Now we can test our solution

const Bitmap& load_bitmap_resource(const PrehashedString& path) {
  static auto loaded = std::unordered_map<PrehashedString, Bitmap>{};
  if (loaded.count(path) > 0) {
    return loaded.at(path);
  }
  auto bitmap = load_bitmap_from_filesystem(path.c_str());
  loaded.emplace(path, std::move(bitmap));
  return loaded.at(path);
}
auto test = get_bitmap_resource("abc");

That is it. The load_bitmap_resource function will precompute a hash from a string literal passed into it. The unordered_map will find the specialized template function for hash and called the operator() on it to retrieve the has value computed at compile time.

For most systems, this is over optimization and will likely not produce any real value to our runtime. But on some embedded systems, hash functions are a luxury they cannot afford and being able to pre-compute these hash values before deploying to these limited systems opens up a whole world of possibilities.

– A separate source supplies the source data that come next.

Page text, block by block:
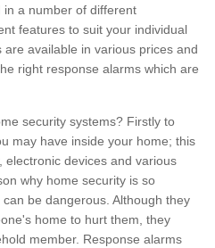
a number of different
features to suit your individual
available in various prices and
right response alarms which are
security systems? Firstly to
may have inside your home; this
electronic devices and various
why home security is so
be dangerous. Although they
home to hurt them, they
member. Response alarms
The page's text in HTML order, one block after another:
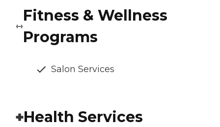
Fitness & Wellness
Programs
Salon Services
Health Services
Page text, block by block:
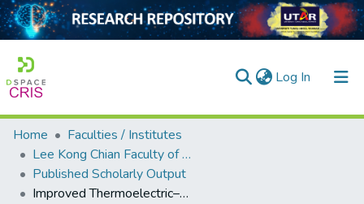
Log In (current)
Home
Collection
Home
Faculties / Institutes
Lee Kong Chian Faculty of Engineering and Science
Published Scholarly Output
Improved Thermoelectric–Photovoltaic Performance of Ag<sub>2</sub>Se Originating from a Halogenation-Induced Wider Band Gap and Low Crystal Symmetry
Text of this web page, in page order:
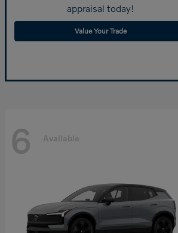
appraisal today!
Value Your Trade
6 Available
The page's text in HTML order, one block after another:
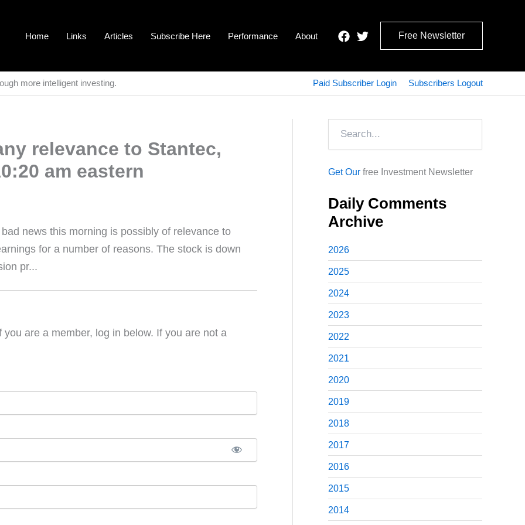
Home Links Articles Subscribe Here Performance About Free Newsletter
more intelligent investing. Paid Subscriber Login Subscribers Logout
relevance to Stantec,
am eastern
news this morning is possibly of relevance to
for a number of reasons. The stock is down
pr...
are a member, log in below. If you are not a
Get Our free Investment Newsletter
Daily Comments
Archive
2026
2025
2024
2023
2022
2021
2020
2019
2018
2017
2016
2015
2014
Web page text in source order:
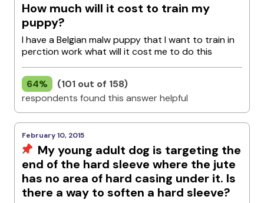
How much will it cost to train my
puppy?
I have a Belgian malw puppy that I want to train in
perction work what will it cost me to do this
64%
(101 out of 158)
respondents found this answer helpful
February 10, 2015
My young adult dog is targeting the
end of the hard sleeve where the jute
has no area of hard casing under it. Is
there a way to soften a hard sleeve?
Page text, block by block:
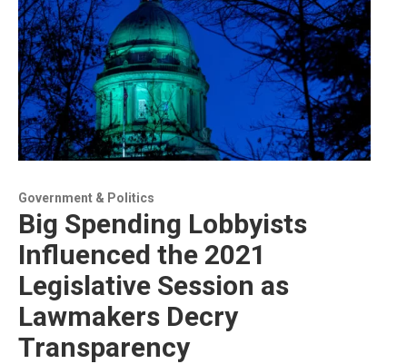
Government & Politics
Big Spending Lobbyists
Influenced the 2021
Legislative Session as
Lawmakers Decry
Transparency
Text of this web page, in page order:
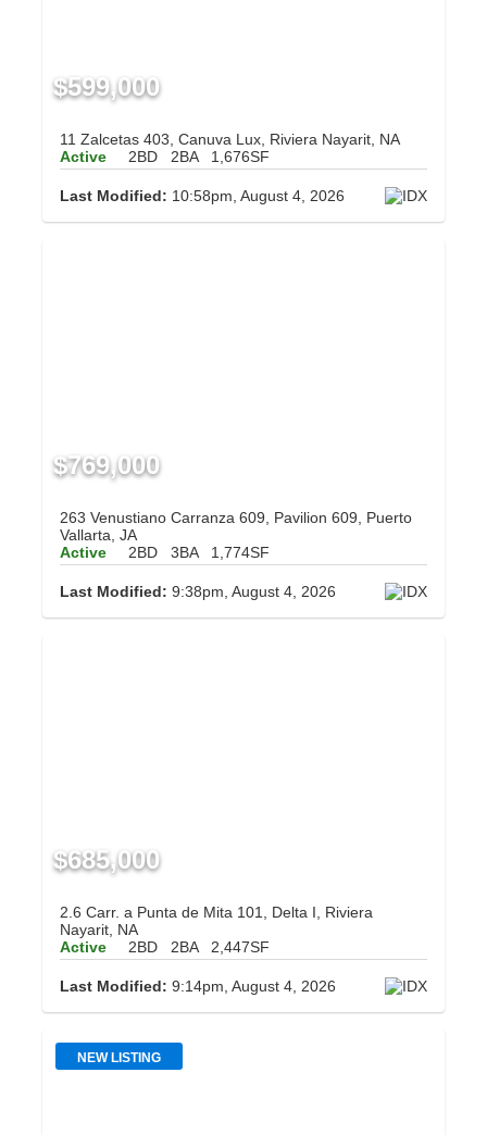
$599,000
11 Zalcetas 403, Canuva Lux, Riviera Nayarit, NA
Active
2BD 2BA 1,676SF
Last Modified: 10:58pm, August 4, 2026
$769,000
263 Venustiano Carranza 609, Pavilion 609, Puerto
Vallarta, JA
Active
2BD 3BA 1,774SF
Last Modified: 9:38pm, August 4, 2026
$685,000
2.6 Carr. a Punta de Mita 101, Delta I, Riviera
Nayarit, NA
Active
2BD 2BA 2,447SF
Last Modified: 9:14pm, August 4, 2026
NEW LISTING
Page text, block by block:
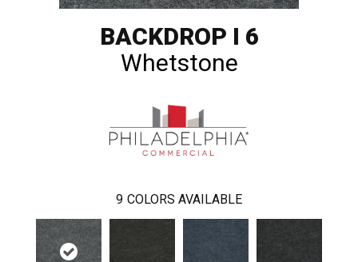
BACKDROP I 6
Whetstone
9 COLORS AVAILABLE
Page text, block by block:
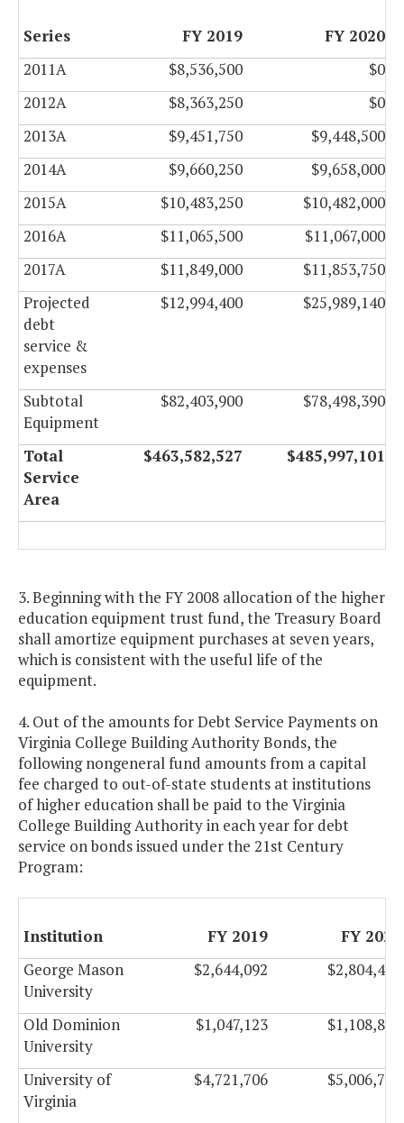
Series FY 2019
FY 2020
2011A
$8,536,500
$0
2012A
$8,363,250
$0
2013A
$9,451,750
$9,448,500
2014A
$9,660,250
$9,658,000
2015A
$10,483,250
$10,482,000
2016A
$11,065,500
$11,067,000
2017A
$11,849,000
$11,853,750
Projected
debt
service &
expenses
$12,994,400 $25,989,140
Subtotal
Equipment
$82,403,900 $78,498,390
Total
Service
Area
$463,582,527 $485,997,101
3. Beginning with the FY 2008 allocation of the higher
education equipment trust fund, the Treasury Board
shall amortize equipment purchases at seven years,
which is consistent with the useful life of the
equipment.
4. Out of the amounts for Debt Service Payments on
Virginia College Building Authority Bonds, the
following nongeneral fund amounts from a capital
fee charged to out-of-state students at institutions
of higher education shall be paid to the Virginia
College Building Authority in each year for debt
service on bonds issued under the 21st Century
Program:
Institution FY 2019
FY 2020
George Mason
University
$2,644,092 $2,804,490
Old Dominion
University
$1,047,123 $1,108,899
University of
Virginia
$4,721,706 $5,006,754
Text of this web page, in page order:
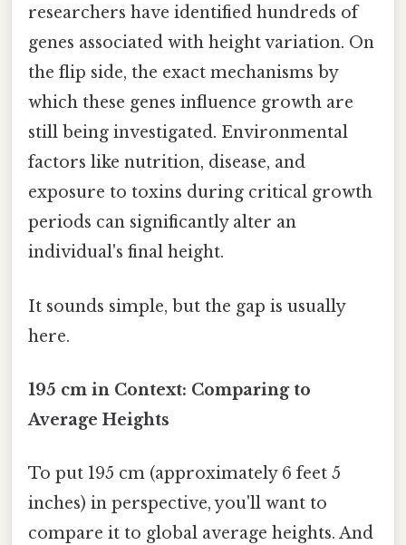
researchers have identified hundreds of
genes associated with height variation. On
the flip side, the exact mechanisms by
which these genes influence growth are
still being investigated. Environmental
factors like nutrition, disease, and
exposure to toxins during critical growth
periods can significantly alter an
individual's final height.
It sounds simple, but the gap is usually
here.
195 cm in Context: Comparing to
Average Heights
To put 195 cm (approximately 6 feet 5
inches) in perspective, you'll want to
compare it to global average heights. And
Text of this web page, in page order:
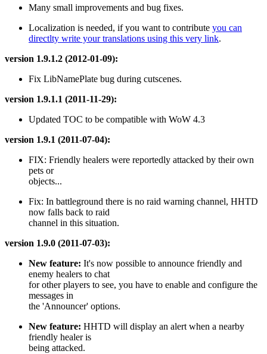
Many small improvements and bug fixes.
Localization is needed, if you want to contribute you can
directlty write your translations using this very link.
version 1.9.1.2 (2012-01-09):
Fix LibNamePlate bug during cutscenes.
version 1.9.1.1 (2011-11-29):
Updated TOC to be compatible with WoW 4.3
version 1.9.1 (2011-07-04):
FIX: Friendly healers were reportedly attacked by their own
pets or
objects...
Fix: In battleground there is no raid warning channel, HHTD
now falls back to raid
channel in this situation.
version 1.9.0 (2011-07-03):
New feature: It's now possible to announce friendly and
enemy healers to chat
for other players to see, you have to enable and configure the
messages in
the 'Announcer' options.
New feature: HHTD will display an alert when a nearby
friendly healer is
being attacked.
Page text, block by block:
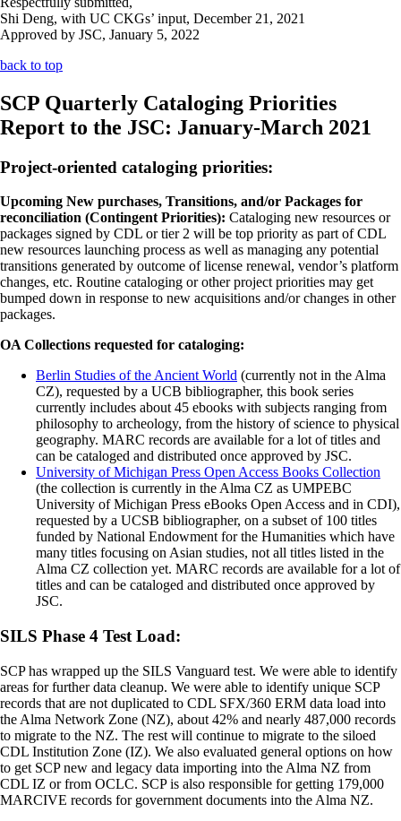
Shi Deng, with UC CKGs’ input, December 21, 2021
Approved by JSC, January 5, 2022
back to top
SCP Quarterly Cataloging Priorities
Report to the JSC: January-March 2021
Project-oriented cataloging priorities:
Upcoming New purchases, Transitions, and/or Packages for
reconciliation (Contingent Priorities): Cataloging new resources or
packages signed by CDL or tier 2 will be top priority as part of CDL
new resources launching process as well as managing any potential
transitions generated by outcome of license renewal, vendor’s platform
changes, etc. Routine cataloging or other project priorities may get
bumped down in response to new acquisitions and/or changes in other
packages.
OA Collections requested for cataloging:
Berlin Studies of the Ancient World (currently not in the Alma
CZ), requested by a UCB bibliographer, this book series
currently includes about 45 ebooks with subjects ranging from
philosophy to archeology, from the history of science to physical
geography. MARC records are available for a lot of titles and
can be cataloged and distributed once approved by JSC.
University of Michigan Press Open Access Books Collection
(the collection is currently in the Alma CZ as UMPEBC
University of Michigan Press eBooks Open Access and in CDI),
requested by a UCSB bibliographer, on a subset of 100 titles
funded by National Endowment for the Humanities which have
many titles focusing on Asian studies, not all titles listed in the
Alma CZ collection yet. MARC records are available for a lot of
titles and can be cataloged and distributed once approved by
JSC.
SILS Phase 4 Test Load:
SCP has wrapped up the SILS Vanguard test. We were able to identify
areas for further data cleanup. We were able to identify unique SCP
records that are not duplicated to CDL SFX/360 ERM data load into
the Alma Network Zone (NZ), about 42% and nearly 487,000 records
to migrate to the NZ. The rest will continue to migrate to the siloed
CDL Institution Zone (IZ). We also evaluated general options on how
to get SCP new and legacy data importing into the Alma NZ from
CDL IZ or from OCLC. SCP is also responsible for getting 179,000
MARCIVE records for government documents into the Alma NZ.
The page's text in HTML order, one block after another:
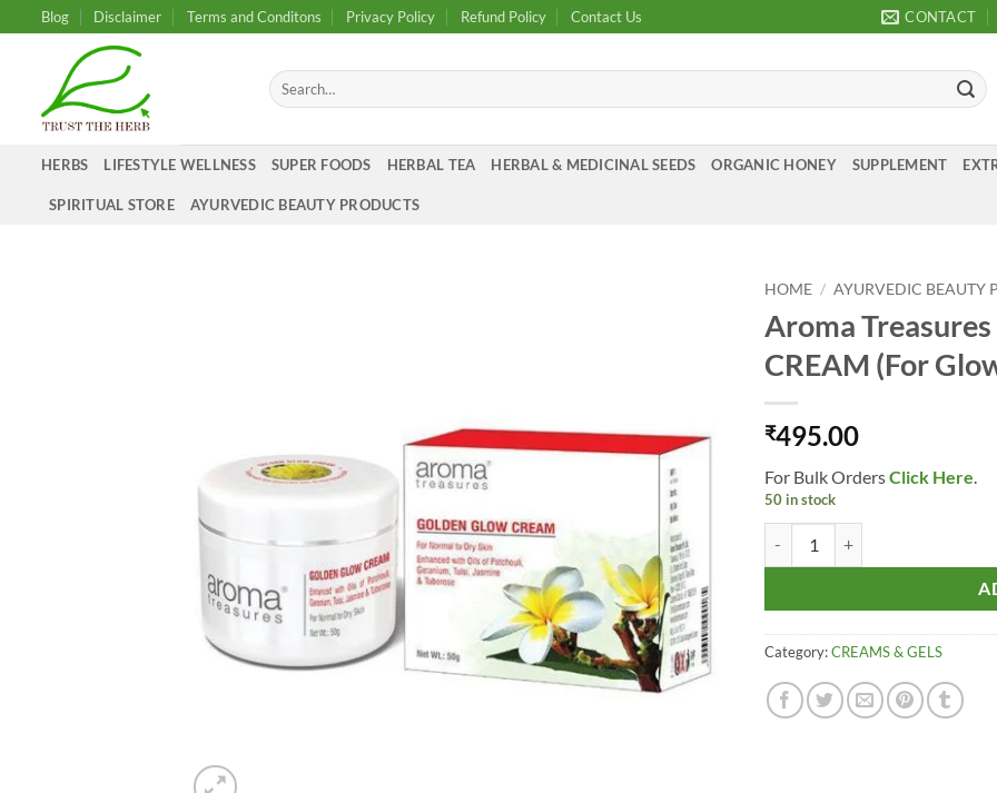
to
Blog Disclaimer Terms and Conditons Privacy Policy Refund Policy Contact Us CONTACT
Search
for:
HERBS LIFESTYLE WELLNESS SUPER FOODS HERBAL TEA HERBAL & MEDICINAL SEEDS ORGANIC HONEY SUPPLEMENT
SPIRITUAL STORE AYURVEDIC BEAUTY PRODUCTS
HOME / AYURVEDIC BEAUTY
Aroma
CREAM (For
₹495.00
For Bulk OrdersClick Here
50 in stock
Category:CREAMS & GELS
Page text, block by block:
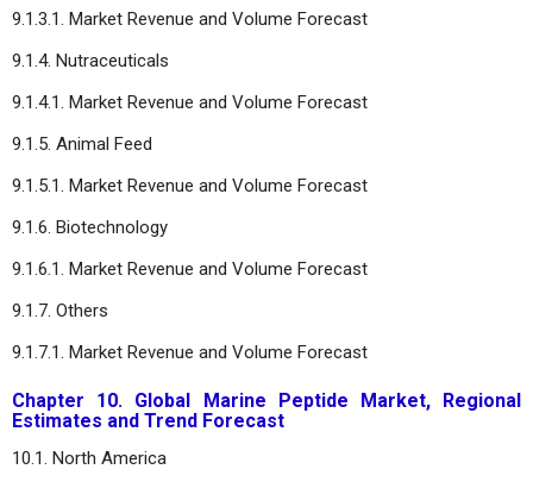
9.1.3.1. Market Revenue and Volume Forecast
9.1.4. Nutraceuticals
9.1.4.1. Market Revenue and Volume Forecast
9.1.5. Animal Feed
9.1.5.1. Market Revenue and Volume Forecast
9.1.6. Biotechnology
9.1.6.1. Market Revenue and Volume Forecast
9.1.7. Others
9.1.7.1. Market Revenue and Volume Forecast
Chapter 10. Global Marine Peptide Market, Regional
Estimates and Trend Forecast
10.1. North America
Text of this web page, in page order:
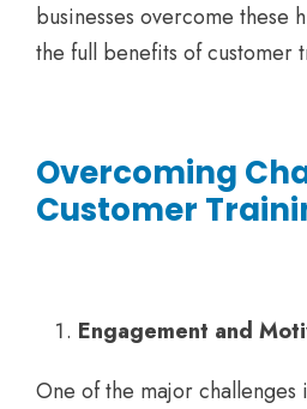
businesses overcome these
the full benefits of customer
Overcoming
Customer
Engagement and
One of the major challenges
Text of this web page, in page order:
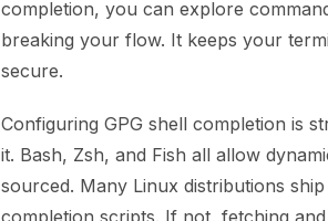
completion, you can explore
breaking your flow. It keeps your
secure.
Configuring GPG shell completion is
it. Bash, Zsh, and Fish all allow
sourced. Many Linux distributions
completion scripts. If not, fetching
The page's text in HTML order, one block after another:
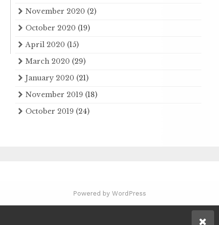
November 2020 (2)
October 2020 (19)
April 2020 (15)
March 2020 (29)
January 2020 (21)
November 2019 (18)
October 2019 (24)
Powered by WordPress
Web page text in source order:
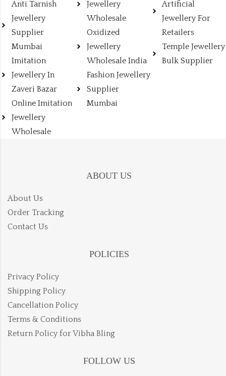
Anti Tarnish
Jewellery
Supplier
Mumbai
Imitation
Jewellery In
Zaveri Bazar
Online Imitation
Jewellery
Wholesale
Jewellery
Wholesale
Oxidized
Jewellery
Wholesale India
Fashion Jewellery
Supplier
Mumbai
Artificial
Jewellery For
Retailers
Temple Jewellery
Bulk Supplier
ABOUT US
About Us
Order Tracking
Contact Us
POLICIES
Privacy Policy
Shipping Policy
Cancellation Policy
Terms & Conditions
Return Policy for Vibha Bling
FOLLOW US
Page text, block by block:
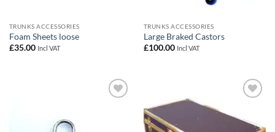
TRUNKS ACCESSORIES
Foam Sheets loose
£35.00 Incl VAT
TRUNKS ACCESSORIES
Large Braked Castors
£100.00 Incl VAT
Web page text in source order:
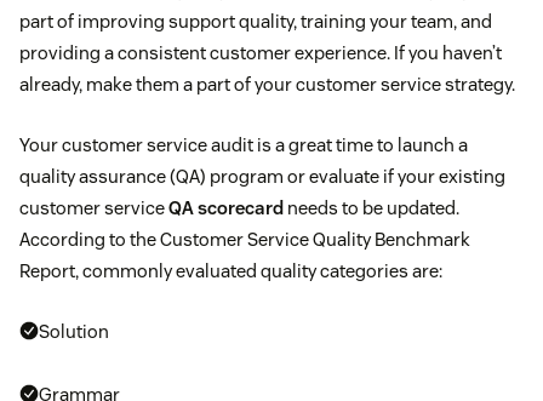
part of improving support quality, training your team, and
providing a consistent customer experience. If you haven’t
already, make them a part of your customer service strategy.
Your customer service audit is a great time to launch a
quality assurance (QA) program or evaluate if your existing
customer serviceQA scorecard needs to be updated.
According to the Customer Service Quality Benchmark
Report, commonly evaluated quality categories are:
Solution
Grammar
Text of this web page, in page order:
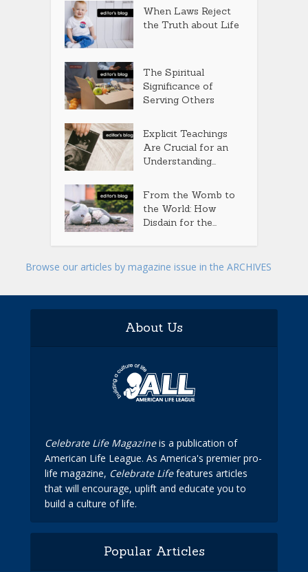
When Laws Reject
the Truth about Life
The Spiritual
Significance of
Serving Others
Explicit Teachings
Are Crucial for an
Understanding...
From the Womb to
the World: How
Disdain for the...
Browse our articles by magazine issue in the ARCHIVES
About Us
Celebrate Life Magazineis a publication of
American Life League. As America's premier pro-
life magazine, Celebrate Lifefeatures articles
that will encourage, uplift and educate you to
build a culture of life.
Popular Articles
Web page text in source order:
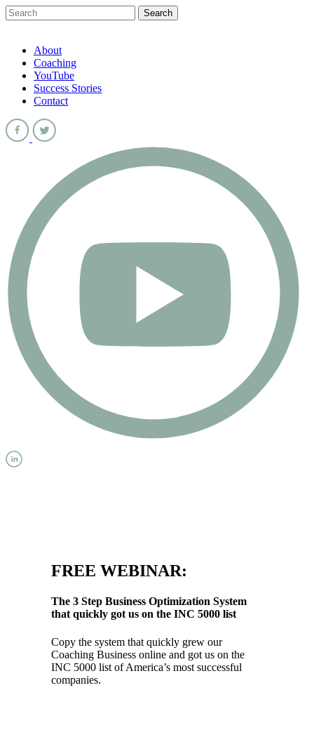
About
Coaching
YouTube
Success Stories
Contact
FREE WEBINAR:
The 3 Step Business Optimization System
that quickly got us on the INC 5000 list
Copy the system that quickly grew our
Coaching Business online and got us on the
INC 5000 list of America’s most successful
companies.
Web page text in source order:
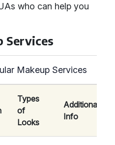
who can help you
Services
Makeup Services
Types
of
Looks
Additional
Info
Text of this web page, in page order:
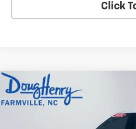
Click
New 2026Chevrolet Colorado
Stock: C8471
$3,912
SAVINGS
Compare Vehicle
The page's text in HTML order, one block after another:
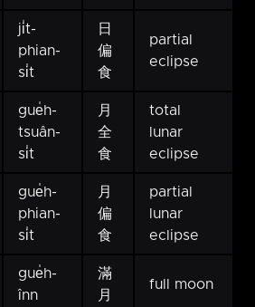
ji̍t-
phian-
si̍t
日
偏
食
partial
eclipse
gue̍h-
tsuân-
si̍t
月
全
食
total
lunar
eclipse
gue̍h-
phian-
si̍t
月
偏
食
partial
lunar
eclipse
gue̍h-
înn
滿
月
full moon
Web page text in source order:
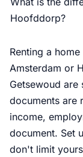
Hoofddorp?
Renting a
Amsterdam or
Getsewoud
documents are
income,
document. Set
don't limit
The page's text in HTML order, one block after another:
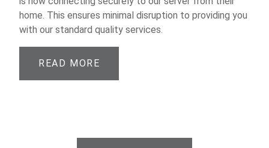
home. This ensures minimal disruption to providing you
with our standard quality services.
READ MORE
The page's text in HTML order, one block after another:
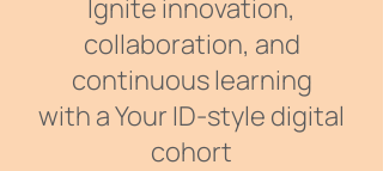
Ignite innovation,
collaboration, and
continuous learning
with a Your ID-style digital
cohort
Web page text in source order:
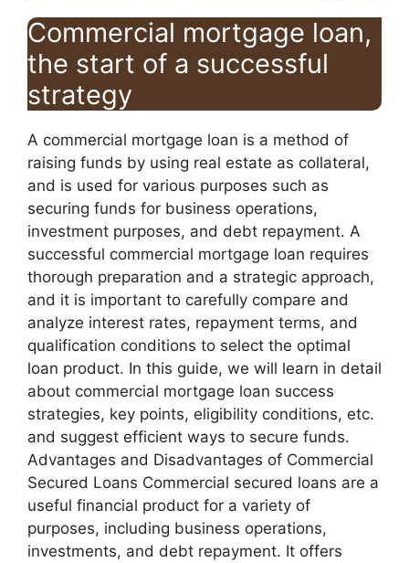
Commercial mortgage loan,
the start of a successful
strategy
A commercial mortgage loan is a method of
raising funds by using real estate as collateral,
and is used for various purposes such as
securing funds for business operations,
investment purposes, and debt repayment. A
successful commercial mortgage loan requires
thorough preparation and a strategic approach,
and it is important to carefully compare and
analyze interest rates, repayment terms, and
qualification conditions to select the optimal
loan product. In this guide, we will learn in detail
about commercial mortgage loan success
strategies, key points, eligibility conditions, etc.
and suggest efficient ways to secure funds.
Advantages and Disadvantages of Commercial
Secured Loans Commercial secured loans are a
useful financial product for a variety of
purposes, including business operations,
investments, and debt repayment. It offers

Compile-time programming in C++ offers a robust framework for optimizing and error-checking software before it even runs. By leveraging features such as templates and constexpr, developers can reduce runtime overhead, catch potential errors early, and ensure code is both efficient and robust. This programming paradigm not only enhances performance but also significantly improves the maintainability and reliability of applications. As C++ continues to evolve, the capabilities of compile-time programming expand, giving developers powerful tools to write cleaner, faster, and more error-free code. Embracing these techniques can lead to substantial benefits in both development time and application performance, making them indispensable for modern C++ development.